- _WORK ITEM_: Omitting the images, transcribe the records below exactly as they stand.

......

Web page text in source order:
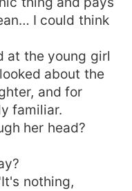
I could think
at the young girl
about the
and for
familiar.
her head?
nothing,
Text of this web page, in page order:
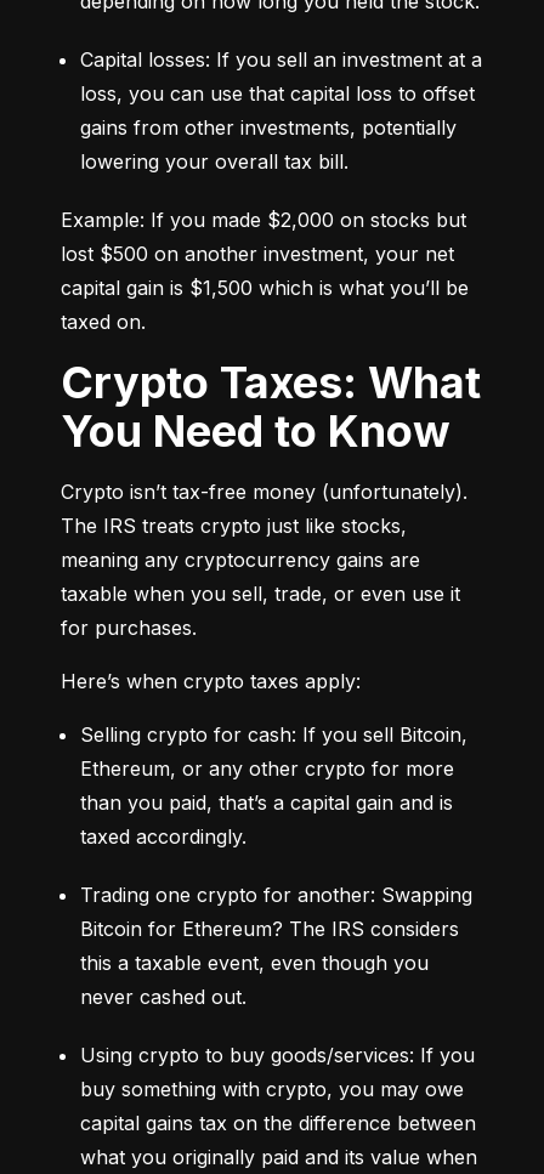
Capital losses: If you sell an investment at a
loss, you can use that capital loss to offset
gains from other investments, potentially
lowering your overall tax bill.
Example: If you made $2,000 on stocks but
lost $500 on another investment, your net
capital gain is $1,500 which is what you’ll be
taxed on.
Crypto Taxes: What
You Need to Know
Crypto isn’t tax-free money (unfortunately).
The IRS treats crypto just like stocks,
meaning any cryptocurrency gains are
taxable when you sell, trade, or even use it
for purchases.
Here’s when crypto taxes apply:
Selling crypto for cash: If you sell Bitcoin,
Ethereum, or any other crypto for more
than you paid, that’s a capital gain and is
taxed accordingly.
Trading one crypto for another: Swapping
Bitcoin for Ethereum? The IRS considers
this a taxable event, even though you
never cashed out.
Using crypto to buy goods/services: If you
buy something with crypto, you may owe
capital gains tax on the difference between
what you originally paid and its value when

......

- _SOLUTION TO THIS EXERCISE_:
Web page text in source order:
I could think
at the young girl
about the
and for
familiar.
her head?
nothing,
Text of this web page, in page order:
Capital losses: If you sell an investment at a
loss, you can use that capital loss to offset
gains from other investments, potentially
lowering your overall tax bill.
Example: If you made $2,000 on stocks but
lost $500 on another investment, your net
capital gain is $1,500 which is what you’ll be
taxed on.
Crypto Taxes: What
You Need to Know
Crypto isn’t tax-free money (unfortunately).
The IRS treats crypto just like stocks,
meaning any cryptocurrency gains are
taxable when you sell, trade, or even use it
for purchases.
Here’s when crypto taxes apply:
Selling crypto for cash: If you sell Bitcoin,
Ethereum, or any other crypto for more
than you paid, that’s a capital gain and is
taxed accordingly.
Trading one crypto for another: Swapping
Bitcoin for Ethereum? The IRS considers
this a taxable event, even though you
never cashed out.
Using crypto to buy goods/services: If you
buy something with crypto, you may owe
capital gains tax on the difference between
what you originally paid and its value when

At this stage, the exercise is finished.